Return the records exactly as they appear below, omitting the pictures.

Source material:
————————

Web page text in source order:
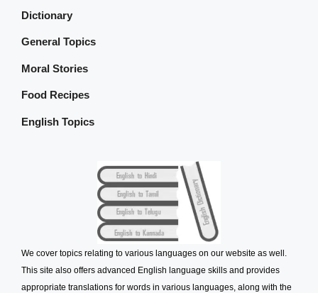
Dictionary
General Topics
Moral Stories
Food Recipes
English Topics
We cover topics relating to various languages on our website as well.
This site also offers advanced English language skills and provides
appropriate translations for words in various languages, along with the
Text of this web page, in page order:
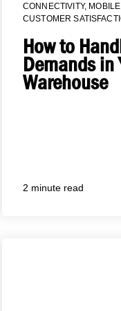
CONNECTIVITY,
CUSTOMER
How to
Demands in
Warehouse
2 minute read
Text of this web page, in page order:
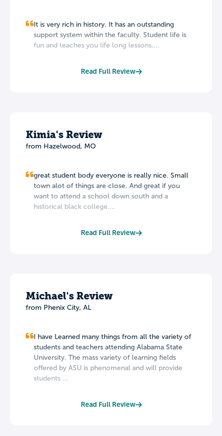
It is very rich in history. It has an outstanding
support system within the faculty. Student life is
fun and teaches you life long lessons....
Read Full Review
Kimia's Review
from Hazelwood, MO
great student body everyone is really nice. Small
town alot of things are close. And great if you
want to attend a school down south and a
historical black college....
Read Full Review
Michael's Review
from Phenix City, AL
I have Learned many things from all the variety of
students and teachers attending Alabama State
University. The mass variety of learning fields
offered by ASU is phenomenal and will provide
students ...
Read Full Review
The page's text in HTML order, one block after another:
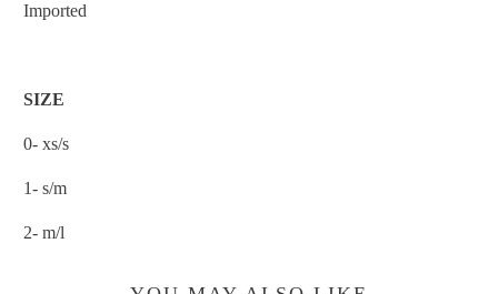
Imported
SIZE
0- xs/s
1- s/m
2- m/l
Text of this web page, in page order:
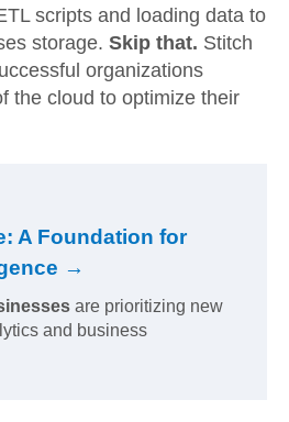
scripts and loading data to
storage. Skip that. Stitch
organizations
the cloud to optimize their
A Foundation for
→
are prioritizing new
and business
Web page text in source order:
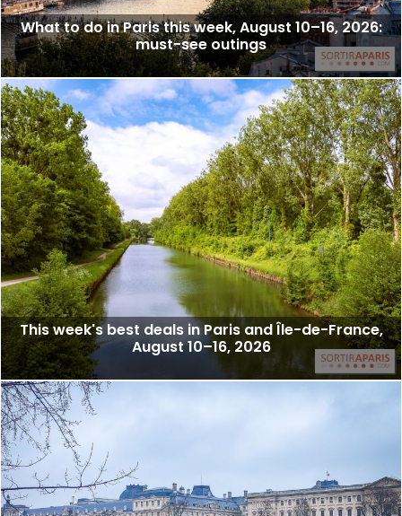
What to do in Paris this week, August 10–16, 2026:
must-see outings
This week's best deals in Paris and Île-de-France,
August 10–16, 2026
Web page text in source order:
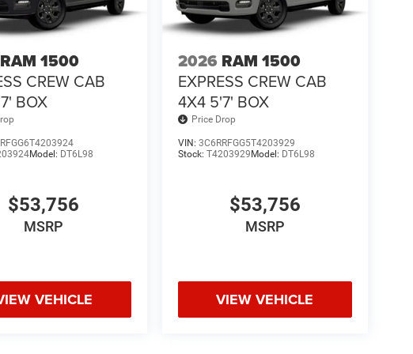
RAM 1500
CREW CAB
BOX
Model: DT6L98
$53,756
MSRP
VEHICLE
2026 RAM 1500
EXPRESS CREW CAB
4X4 5'7' BOX
Price Drop
VIN: 3C6RRFGG5T4203929
Stock: T4203929Model: DT6L98
$53,756
MSRP
VIEW VEHICLE
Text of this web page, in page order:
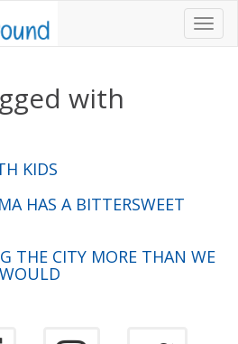
with
KIDS
HAS A BITTERSWEET
THE CITY MORE THAN WE
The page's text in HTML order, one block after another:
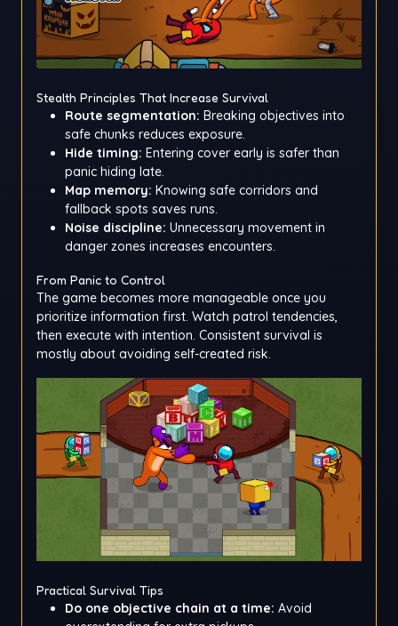
Stealth Principles That Increase Survival
Route segmentation: Breaking objectives into
safe chunks reduces exposure.
Hide timing: Entering cover early is safer than
panic hiding late.
Map memory: Knowing safe corridors and
fallback spots saves runs.
Noise discipline: Unnecessary movement in
danger zones increases encounters.
From Panic to Control
The game becomes more manageable once you
prioritize information first. Watch patrol tendencies,
then execute with intention. Consistent survival is
mostly about avoiding self-created risk.
Practical Survival Tips
Do one objective chain at a time: Avoid
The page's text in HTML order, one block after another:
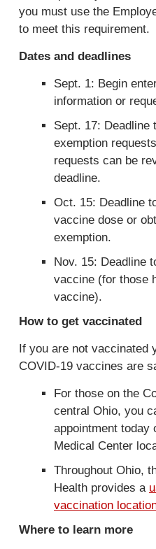
you must use the
to meet this requirement.
Dates and deadlines
Sept. 1: Begin
information or
Sept. 17: Deadline
exemption
requests can be
deadline.
Oct. 15: Deadline
vaccine dose or
exemption.
Nov. 15: Deadline
vaccine (for those
vaccine).
How to get vaccinated
If you are not vaccinated
COVID-19 vaccines are
For those on the
central Ohio, you
appointment today
Medical Center
Throughout Ohio,
Health provides a
vaccination
Where to learn more
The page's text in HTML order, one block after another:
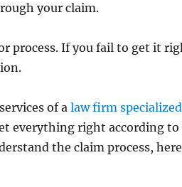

————————

Answer box:
Web page text in source order:
Dictionary
General Topics
Moral Stories
Food Recipes
English Topics
We cover topics relating to various languages on our website as well.
This site also offers advanced English language skills and provides
appropriate translations for words in various languages, along with the
Text of this web page, in page order:
CONNECTIVITY,
CUSTOMER
How to
Demands in
Warehouse
2 minute read
Text of this web page, in page order:
It is very rich in history. It has an outstanding
support system within the faculty. Student life is
fun and teaches you life long lessons....
Read Full Review
Kimia's Review
from Hazelwood, MO
great student body everyone is really nice. Small
town alot of things are close. And great if you
want to attend a school down south and a
historical black college....
Read Full Review
Michael's Review
from Phenix City, AL
I have Learned many things from all the variety of
students and teachers attending Alabama State
University. The mass variety of learning fields
offered by ASU is phenomenal and will provide
students ...
Read Full Review
The page's text in HTML order, one block after another:
Imported
SIZE
0- xs/s
1- s/m
2- m/l
Text of this web page, in page order:
scripts and loading data to
storage. Skip that. Stitch
organizations
the cloud to optimize their
A Foundation for
→
are prioritizing new
and business
Web page text in source order:
What to do in Paris this week, August 10–16, 2026:
must-see outings
This week's best deals in Paris and Île-de-France,
August 10–16, 2026
Web page text in source order:
RAM 1500
CREW CAB
BOX
Model: DT6L98
$53,756
MSRP
VEHICLE
2026 RAM 1500
EXPRESS CREW CAB
4X4 5'7' BOX
Price Drop
VIN: 3C6RRFGG5T4203929
Stock: T4203929Model: DT6L98
$53,756
MSRP
VIEW VEHICLE
Text of this web page, in page order:
with
KIDS
HAS A BITTERSWEET
THE CITY MORE THAN WE
The page's text in HTML order, one block after another:
Stealth Principles That Increase Survival
Route segmentation: Breaking objectives into
safe chunks reduces exposure.
Hide timing: Entering cover early is safer than
panic hiding late.
Map memory: Knowing safe corridors and
fallback spots saves runs.
Noise discipline: Unnecessary movement in
danger zones increases encounters.
From Panic to Control
The game becomes more manageable once you
prioritize information first. Watch patrol tendencies,
then execute with intention. Consistent survival is
mostly about avoiding self-created risk.
Practical Survival Tips
Do one objective chain at a time: Avoid
The page's text in HTML order, one block after another:
you must use the
to meet this requirement.
Dates and deadlines
Sept. 1: Begin
information or
Sept. 17: Deadline
exemption
requests can be
deadline.
Oct. 15: Deadline
vaccine dose or
exemption.
Nov. 15: Deadline
vaccine (for those
vaccine).
How to get vaccinated
If you are not vaccinated
COVID-19 vaccines are
For those on the
central Ohio, you
appointment today
Medical Center
Throughout Ohio,
Health provides a
vaccination
Where to learn more
The page's text in HTML order, one block after another:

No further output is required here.